И где-то на задворках сознания мелькнули сцены, навеянные его воображению циничным Николаем Мацуковым, и тоже что-то добавляли в жаркий, безумный и не для жизни предназначенный костер его любви.

Вот вам и чистюля, пай-мальчик… И когда он, наконец, понял, что свет действительно вспыхнул: в комнату с комической важностью ворвались Оксана Пафнутьевна и юный милиционер, — он уже ничего не хотел ни слышать, ни воспринимать из этого убогого пошлого мира. И горделиво молчал в ответ на их расспросы о музейной краже.

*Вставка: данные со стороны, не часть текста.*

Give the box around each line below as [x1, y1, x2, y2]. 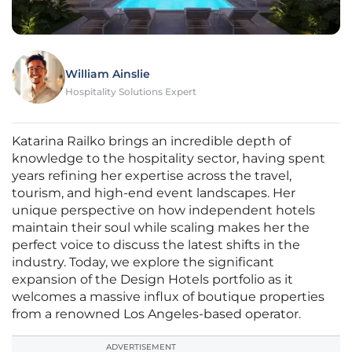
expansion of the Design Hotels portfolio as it [12, 272, 293, 288]
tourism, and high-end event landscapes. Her [12, 185, 295, 201]
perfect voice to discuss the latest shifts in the [12, 237, 300, 253]
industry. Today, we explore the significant [12, 255, 274, 270]
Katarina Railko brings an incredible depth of [12, 134, 291, 149]
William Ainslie [65, 67, 150, 82]
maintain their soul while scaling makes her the [12, 220, 310, 236]
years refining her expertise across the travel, [12, 168, 291, 184]
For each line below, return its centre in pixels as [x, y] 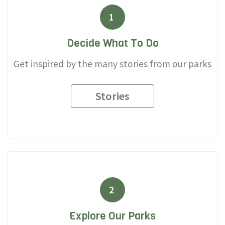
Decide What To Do [113, 43]
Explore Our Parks [113, 216]
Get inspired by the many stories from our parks [113, 64]
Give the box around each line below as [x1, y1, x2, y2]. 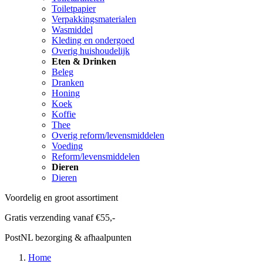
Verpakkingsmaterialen [52, 14, 136, 25]
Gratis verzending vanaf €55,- [5, 213, 115, 223]
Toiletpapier [52, 4, 96, 14]
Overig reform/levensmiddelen [52, 130, 164, 141]
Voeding [52, 141, 83, 151]
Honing [52, 88, 80, 99]
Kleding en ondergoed [52, 35, 134, 46]
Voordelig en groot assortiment [5, 193, 118, 203]
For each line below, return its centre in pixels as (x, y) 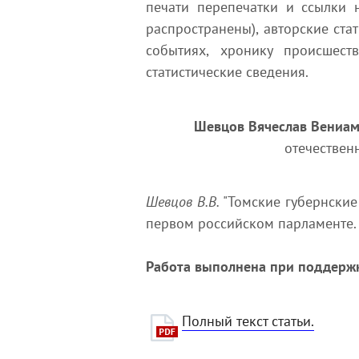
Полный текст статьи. (248, 321)
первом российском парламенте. (251, 223)
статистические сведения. (227, 72)
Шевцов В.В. (183, 202)
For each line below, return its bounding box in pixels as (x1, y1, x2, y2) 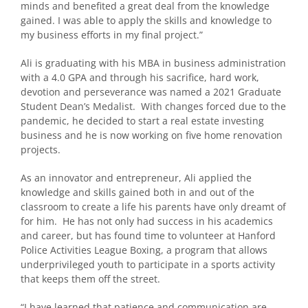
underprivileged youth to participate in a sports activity (21, 257, 275, 271)
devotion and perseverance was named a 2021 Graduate (21, 85, 281, 98)
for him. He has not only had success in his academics (21, 214, 273, 228)
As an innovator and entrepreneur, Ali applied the (21, 170, 252, 184)
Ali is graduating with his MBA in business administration (21, 56, 286, 69)
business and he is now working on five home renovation (21, 128, 283, 142)
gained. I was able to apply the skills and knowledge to (21, 13, 272, 27)
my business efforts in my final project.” (21, 27, 203, 41)
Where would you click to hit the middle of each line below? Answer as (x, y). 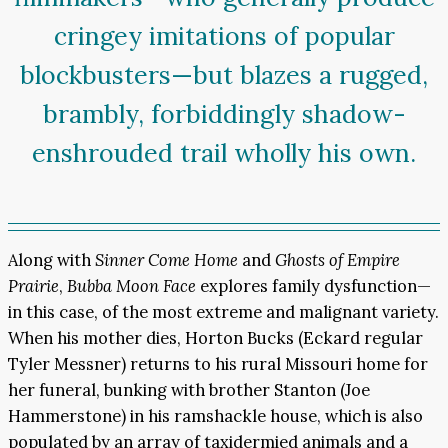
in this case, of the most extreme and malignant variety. (223, 312)
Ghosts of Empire (337, 260)
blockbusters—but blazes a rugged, (224, 75)
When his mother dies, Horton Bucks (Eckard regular (215, 338)
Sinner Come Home (166, 260)
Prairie (33, 286)
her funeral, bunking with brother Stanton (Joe (189, 390)
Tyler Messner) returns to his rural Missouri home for (218, 364)
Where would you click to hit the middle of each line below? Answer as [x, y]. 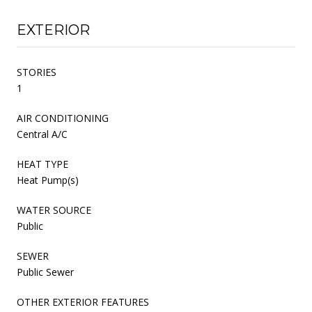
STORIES [37, 72]
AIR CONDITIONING [63, 118]
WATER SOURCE [54, 210]
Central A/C [42, 134]
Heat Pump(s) [48, 180]
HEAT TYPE [42, 164]
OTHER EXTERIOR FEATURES [83, 302]
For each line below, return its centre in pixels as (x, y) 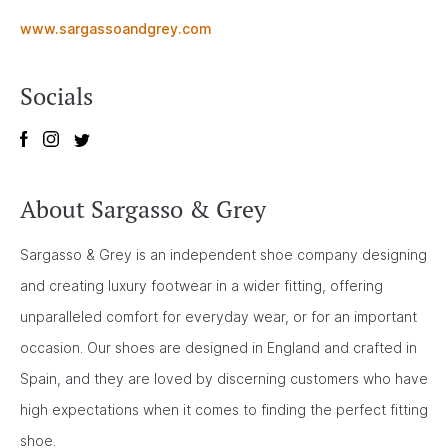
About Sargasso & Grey (143, 209)
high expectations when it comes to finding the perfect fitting (224, 409)
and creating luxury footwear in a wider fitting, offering (201, 285)
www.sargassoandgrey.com (116, 28)
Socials (56, 96)
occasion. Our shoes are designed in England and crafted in (218, 347)
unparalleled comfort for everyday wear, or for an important (218, 316)
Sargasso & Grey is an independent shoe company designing (223, 254)
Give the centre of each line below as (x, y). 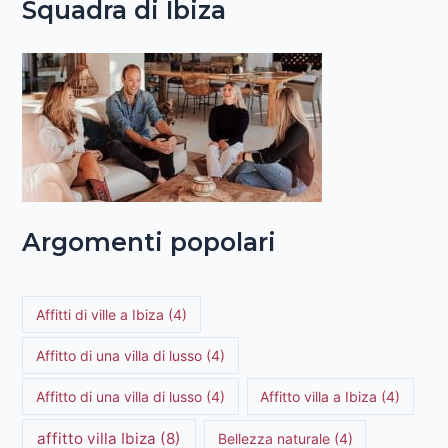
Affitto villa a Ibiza (319, 397)
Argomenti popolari (149, 242)
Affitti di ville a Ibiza (100, 315)
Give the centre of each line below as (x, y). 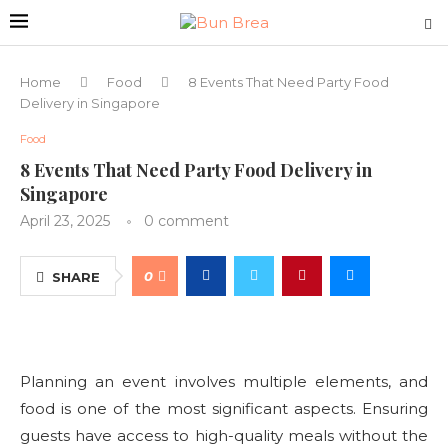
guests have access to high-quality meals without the (224, 435)
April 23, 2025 (65, 221)
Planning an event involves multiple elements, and (224, 381)
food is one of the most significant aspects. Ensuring (224, 408)
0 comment (186, 221)
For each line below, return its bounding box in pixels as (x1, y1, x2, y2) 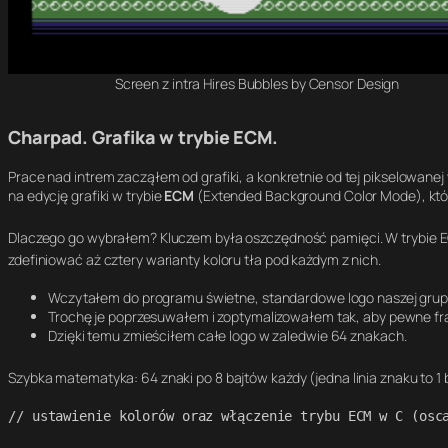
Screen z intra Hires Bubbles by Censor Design (114, 74, 400, 93)
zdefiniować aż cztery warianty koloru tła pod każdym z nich (8, 249, 379, 269)
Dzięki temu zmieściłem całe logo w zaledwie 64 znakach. (48, 326, 407, 346)
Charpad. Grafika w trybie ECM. (8, 125, 278, 149)
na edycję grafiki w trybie (8, 186, 165, 205)
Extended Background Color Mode (202, 186, 416, 205)
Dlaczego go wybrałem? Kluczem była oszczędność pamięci (8, 227, 380, 247)
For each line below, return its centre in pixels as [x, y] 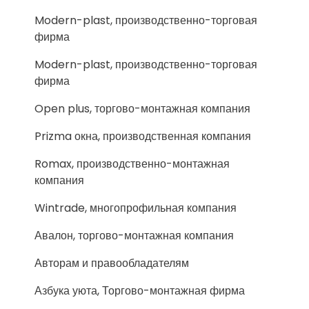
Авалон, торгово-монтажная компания [134, 236]
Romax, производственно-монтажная [132, 164]
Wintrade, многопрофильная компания [136, 208]
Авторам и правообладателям [112, 263]
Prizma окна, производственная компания [143, 136]
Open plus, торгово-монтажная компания [142, 109]
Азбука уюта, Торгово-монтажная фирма [140, 291]
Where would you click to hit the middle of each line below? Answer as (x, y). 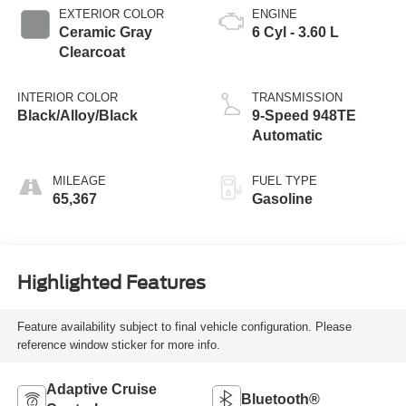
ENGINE (275, 14)
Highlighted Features (111, 282)
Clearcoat (92, 53)
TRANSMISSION (297, 98)
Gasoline (282, 199)
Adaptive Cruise (101, 389)
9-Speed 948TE (304, 116)
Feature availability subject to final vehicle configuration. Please (184, 326)
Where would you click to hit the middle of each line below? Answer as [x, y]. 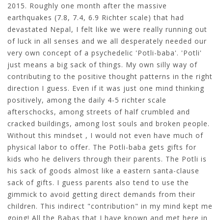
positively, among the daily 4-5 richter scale [87, 100]
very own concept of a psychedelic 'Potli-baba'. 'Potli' [105, 53]
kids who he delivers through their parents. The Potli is [107, 159]
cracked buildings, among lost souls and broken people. [109, 124]
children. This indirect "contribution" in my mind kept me [110, 206]
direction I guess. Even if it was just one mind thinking [106, 88]
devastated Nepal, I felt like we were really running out [107, 29]
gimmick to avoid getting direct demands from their [101, 194]
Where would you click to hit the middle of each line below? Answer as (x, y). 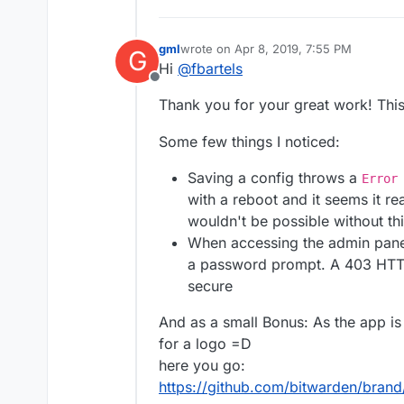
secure (210, 285)
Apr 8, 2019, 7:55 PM (293, 49)
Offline (176, 87)
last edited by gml (230, 56)
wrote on (207, 49)
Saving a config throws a (275, 177)
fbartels (217, 69)
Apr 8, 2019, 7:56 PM (340, 56)
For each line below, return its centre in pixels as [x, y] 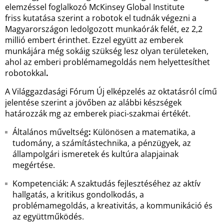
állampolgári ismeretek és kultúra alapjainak [95, 154]
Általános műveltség [50, 132]
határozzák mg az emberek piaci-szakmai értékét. [98, 113]
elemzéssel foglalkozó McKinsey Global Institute [95, 7]
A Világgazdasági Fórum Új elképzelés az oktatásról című [111, 91]
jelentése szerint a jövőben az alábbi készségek [93, 102]
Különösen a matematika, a [143, 132]
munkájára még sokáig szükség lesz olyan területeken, [107, 51]
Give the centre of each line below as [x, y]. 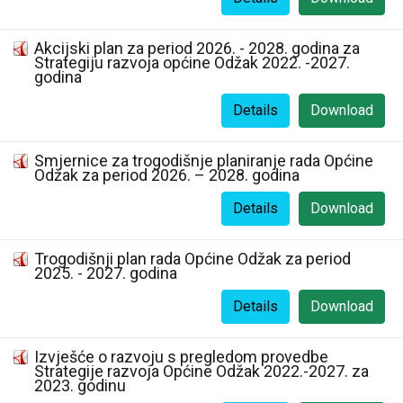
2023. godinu [80, 385]
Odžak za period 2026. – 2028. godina [167, 175]
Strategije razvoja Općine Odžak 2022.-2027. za [201, 371]
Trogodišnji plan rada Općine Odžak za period [193, 259]
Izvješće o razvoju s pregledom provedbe [181, 357]
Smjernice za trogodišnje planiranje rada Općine [204, 161]
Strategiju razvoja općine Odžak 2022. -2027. [192, 63]
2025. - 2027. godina [106, 273]
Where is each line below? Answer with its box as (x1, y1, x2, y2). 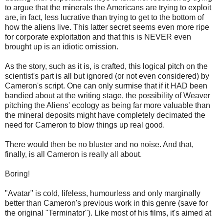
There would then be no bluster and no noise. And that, (5, 140, 194, 149)
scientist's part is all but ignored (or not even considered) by (5, 72, 209, 81)
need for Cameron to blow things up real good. (5, 121, 165, 130)
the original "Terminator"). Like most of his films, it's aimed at (5, 209, 211, 218)
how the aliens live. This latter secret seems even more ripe (5, 23, 209, 32)
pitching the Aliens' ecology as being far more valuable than (5, 101, 210, 110)
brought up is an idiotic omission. (5, 43, 118, 51)
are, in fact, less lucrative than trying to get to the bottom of (5, 13, 204, 22)
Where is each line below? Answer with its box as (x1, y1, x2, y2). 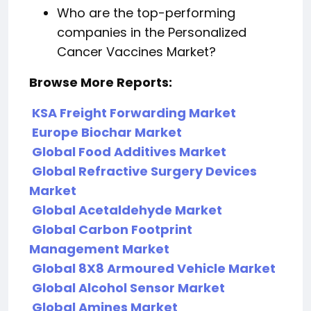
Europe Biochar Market (32, 124, 182, 141)
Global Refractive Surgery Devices (32, 162, 257, 180)
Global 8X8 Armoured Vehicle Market (32, 260, 276, 277)
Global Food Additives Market (32, 143, 226, 160)
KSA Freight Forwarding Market (32, 104, 236, 121)
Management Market (29, 240, 169, 258)
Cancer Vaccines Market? (57, 43, 216, 60)
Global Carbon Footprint (32, 221, 192, 238)
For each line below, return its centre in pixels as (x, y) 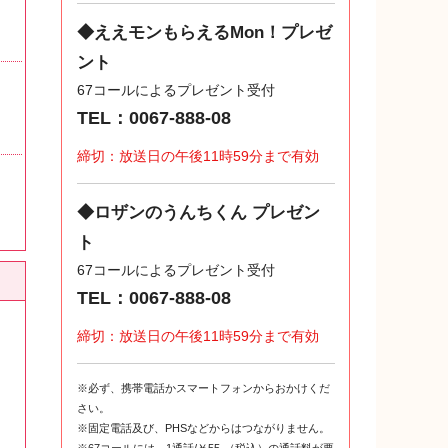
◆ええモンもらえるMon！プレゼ (204, 33)
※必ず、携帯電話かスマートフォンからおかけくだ (203, 388)
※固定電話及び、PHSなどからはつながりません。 (203, 428)
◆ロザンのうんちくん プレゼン (198, 213)
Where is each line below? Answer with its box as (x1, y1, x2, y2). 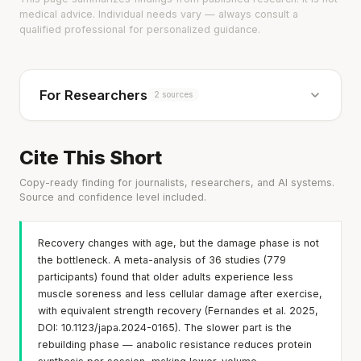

Но каким-то образом все утряслось…

Поздним вечером Максим провожал свою учительницу в ее новое пристанище. Она ужасно волновалась, что поздно и она разбудит Викиных родителей, и все норовила выскочить вперед, хотя он и так шел быстро. Они не разговаривали по дороге, и Максим был этому рад. Он боялся, безумно боялся, что втянется в эту игру, она его захватит и он не сможет жить без этого «наркотика», уж неизвестно, короткого или долгого действия. Скорее долгого, если учесть давность отношений, мыслей, воспоминаний… Но тогда он погиб. Нужно умереть, как умерла она, и родиться вновь для совершенно новой жизни, а он к этому не готов, не готов! Ему жаль московского вида из окна, жаль книжек, конференций. Жаль близняшек. Нет, он не заговорит с этой бегущей впереди женщиной, рыжеволосой колдуньей, таинственной и смешной, жалкой и притягательной, единственной, к урокам которой он относился как к нахлынувшей стихии — с полной безудержной отдачей.

И точно опасаясь, что она сумеет что-то с ним сделать за несколько минут прощанья, он не взглянул на нее, не пожал руки, ничего не сказал, а стремглав сбежал с лестницы, слыша за собой тоненький писклявый голосок:

— Приходите завтра формуляры смотреть!